Although timing must be thoughtfully considered, this does not mean that an employer should wait months or years to investigate a disciplinary action. If the employee is committing gross misconduct, such as stealing or sexually harassing another employee, the matter must be addressed. The key is that an investigation must be thorough and the resulting proof of the behavior must be concrete. If during trial an employee can show major flaws in the investigation or the evidence of wrongdoing, a jury may presume the disciplinary action to be meritless.
Conversely, when the problem is performance, swift action is rarely necessary. In this regard, it is essential to first ascertain whether the performance issue is a product of the injury. If so, the employer should initiate its accommodation process under the Americans with Disabilities Act (ADA). Unlike a disciplinary action, such as coaching, the accommodation process is not a precursor to termination. If the performance issue is unrelated to the injury, allowing time to pass will naturally diminish any connection between the two events.
Review of Management
It is pivotal for managers making termination decisions to be well trained in order to carefully document the basis for the termination. If a manager recommends termination of an employee with no history of disciplinary problems prior to the injury and that recommendation is not related to the employee's diminished functioning because of the injury, there is a good chance that the manager was not performing his duties. People rarely become bad employees simply because they file a workers' compensation claim. More likely, the supervisor allowed the unwanted behaviors to persist before the accident. In these circumstances, it may be difficult for coaching and other disciplinary actions to overcome a lack of disciplinary actions before the injury.

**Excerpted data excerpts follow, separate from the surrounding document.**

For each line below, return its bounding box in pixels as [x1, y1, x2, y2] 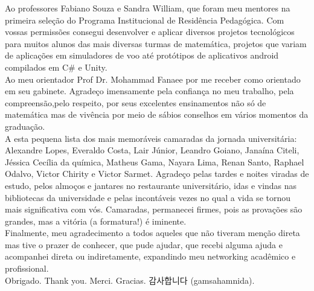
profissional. [5, 262, 49, 275]
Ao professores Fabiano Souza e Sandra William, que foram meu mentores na [5, 2, 290, 14]
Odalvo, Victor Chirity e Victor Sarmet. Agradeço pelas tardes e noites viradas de [5, 167, 309, 180]
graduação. [5, 120, 45, 132]
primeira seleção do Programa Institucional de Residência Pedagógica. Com [5, 13, 284, 26]
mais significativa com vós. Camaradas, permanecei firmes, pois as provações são [5, 203, 303, 216]
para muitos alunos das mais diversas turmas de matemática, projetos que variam [5, 37, 307, 50]
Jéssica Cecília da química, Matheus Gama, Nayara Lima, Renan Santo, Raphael [5, 155, 304, 168]
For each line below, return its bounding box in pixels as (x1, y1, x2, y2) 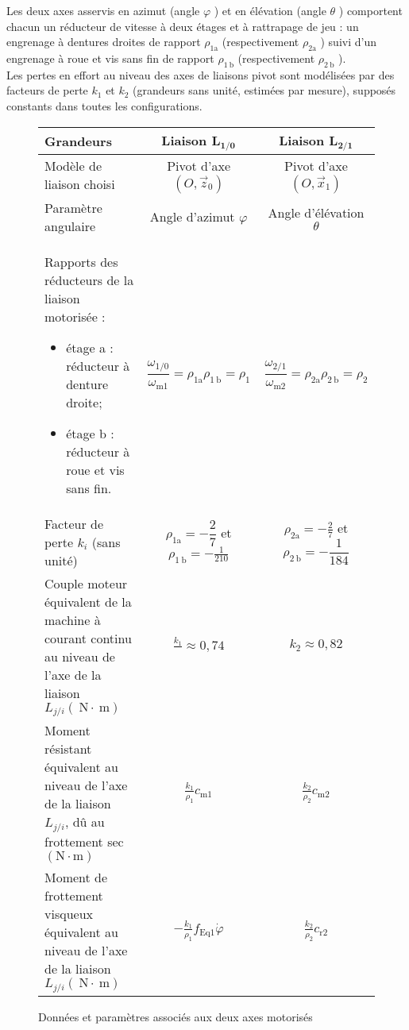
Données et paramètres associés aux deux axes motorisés (38, 1009, 313, 1025)
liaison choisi (44, 175, 115, 193)
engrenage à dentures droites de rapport (6, 33, 201, 50)
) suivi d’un (320, 33, 376, 50)
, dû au (64, 812, 105, 831)
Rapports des (44, 252, 118, 271)
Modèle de (44, 156, 102, 175)
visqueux (44, 905, 93, 924)
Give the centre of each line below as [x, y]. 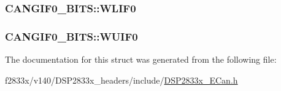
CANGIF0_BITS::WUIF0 [71, 36]
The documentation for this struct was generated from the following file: [141, 59]
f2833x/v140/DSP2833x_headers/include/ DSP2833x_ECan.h [121, 80]
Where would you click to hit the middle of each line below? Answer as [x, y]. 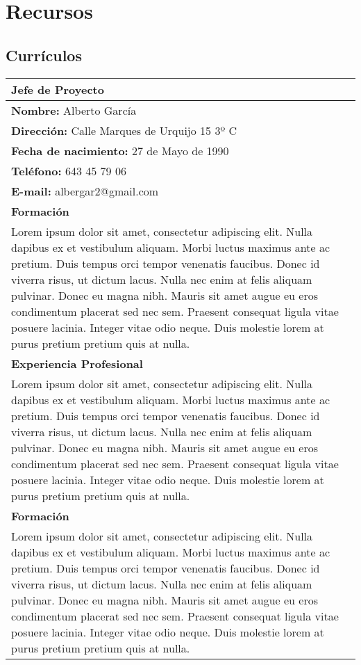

Managers also should be trained and understand that discussing an employee's workers' compensation claim, the injury, or its resulting limitations is inappropriate. Managers should treat this information with the same respect they treat any other medical information. In the same vein, no manager should be required to gather or receive any claims-related information from the employee. By insulating the manager from the claims process, he can maintain impartiality. If there is a belief that the employee's claim is fraudulent, having the supervisor involved in the investigation will destroy his ability to be viewed as impartial toward the employee. Similarly, the individuals handling the workers' compensation claim should never intrude upon or involve themselves in any question related to the worker's continued employment.
While there is a general trend toward punitive damages in retaliation claims, with adequate training and preparation, these claims may be avoided.